Continuing our weekly listen to (and look at) a few composers and performers that you may not know yet, but should… And can, right here and now, since they’re nice enough to offer a good chunk of listening online:
Andreas Weixler (b. 1963 / Austria)
Composer, media artist and university lecturer, Weixler takes a strong interest in integrating digital and visual elements into his work, often in interactive, fluid situations. The site offers a good sampling of recordings (and some video), whether acoustic, electroacoustic, or multimedia (the last with plenty of description and images as well as sound).
Simon Steen Andersen (b. 1976 / Denmark)
A look at Simon’s site will show you a busy guy: the work list says he’s been extremely prolific, the concert list says a lot of people want to play his stuff, and there’s a half-dozen new works in progress as I write this. Much of what you’ll hear when you click that speaker graphic on his main page is pretty virtuostic, with a love for instrumental high-drama.
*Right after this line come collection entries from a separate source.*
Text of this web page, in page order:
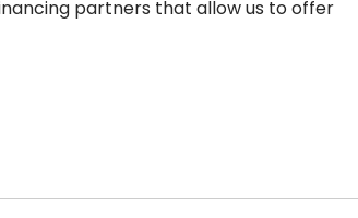
partners that allow us to offer
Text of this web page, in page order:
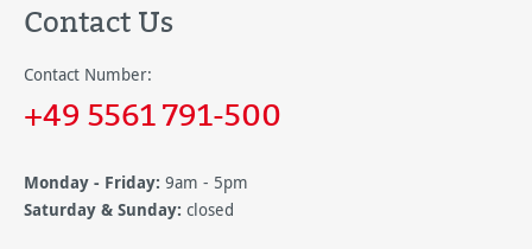
Contact Us
Contact Number:
+49 5561 791-500
Monday - Friday: 9am - 5pm
Saturday & Sunday: closed
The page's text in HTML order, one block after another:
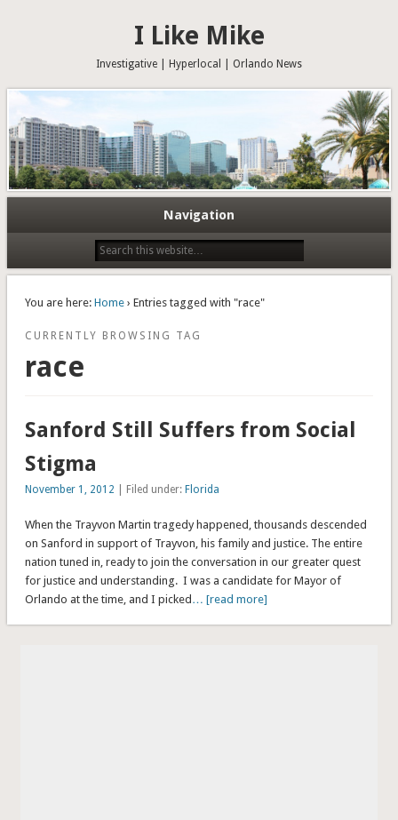
I Like Mike
Investigative | Hyperlocal | Orlando News
Navigation
You are here: Home› Entries tagged with "race"
CURRENTLY BROWSING TAG
race
Sanford Still Suffers from Social
Stigma
November 1, 2012 | Filed under: Florida
When the Trayvon Martin tragedy happened, thousands descended
on Sanford in support of Trayvon, his family and justice. The entire
nation tuned in, ready to join the conversation in our greater quest
for justice and understanding. I was a candidate for Mayor of
Orlando at the time, and I picked… [read more]

Nadia Sirota (b. 1982 / US, NY)
Nadia’s a young violist whose path seems almost ridiculously “fast-track”, throwing herself into as much in the last ten years than most do in two or three times that. Yet she’s never simply given herself over to the big-classics star-route; Nadia seems to be investing just as much energy and real enthusiasm in performing works by her close contemporaries. On her “sounds” page, new work by Ryan Streber, Nico Muhly, Marco Balter, Judd Greenstein and even another Sirota (Robert) stand every bit as proudly beside the Hindemith, Ligeti and Bergsma.
On a related note, Nadia and her pal Liz Gately have started a blog, drop-dead-simply titled “New Music Blog”, to pass along the word on stuff happening around NYC that looks good to them. All you “locals” might go & take a peek.
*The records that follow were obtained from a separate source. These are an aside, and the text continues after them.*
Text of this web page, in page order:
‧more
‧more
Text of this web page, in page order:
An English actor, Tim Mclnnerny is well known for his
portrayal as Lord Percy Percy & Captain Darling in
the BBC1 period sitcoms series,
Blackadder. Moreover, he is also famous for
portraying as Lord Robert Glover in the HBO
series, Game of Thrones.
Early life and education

Steve, thanks for this. I’m an admirer of Nadia’s work, but hadn’t stumbled upon her nicely designed site. Not found on her Sounds page is another Nico Muhly piece, “Keep in Touch,” which includes the sampled voice of singer Antony; it’s on Nico’s new CD, “Speaks Volumes,” and it’s terrific. I look forward to hearing the rest of this.
In case it’s not common knowledge, that “other” Sirota, Robert, is Nadia’s father, the new president of the Manhattan School of Music. Nadia’s also got a viola-playing brother, Jonah, in the Chiara String Quartet.
There’ll be a lot more electronic (and electroacoustic) links, Lanier. Anybody who knows me knows how much I think that snobby exclusion of electronic from “pure” classical is misguided; electronic and digital are just another group of instrumental resources. Besides, the electronic guys tended embrace the possibilities of the web early on, while the “acoustic” composers dragged their feet.
Another example of how the web truly is a web: I actually found Marco Balter first, and on Myspace of all places! His recording there of Ut is what led me to Nadia’s page.
Steve, thanks. This is a nice batch. I’m pleased to see some electronic stuff appear – I think it gets a little underrepresented around here. I also particularly like Marco Balter’s “Ut” on the Sirota page. All around good stuff – glad somebody’s doing this.
Jerry, I think the catergories aren’t working properly – I tried clicking “click picks” to get back to Steve’s first post, but I just got the front page.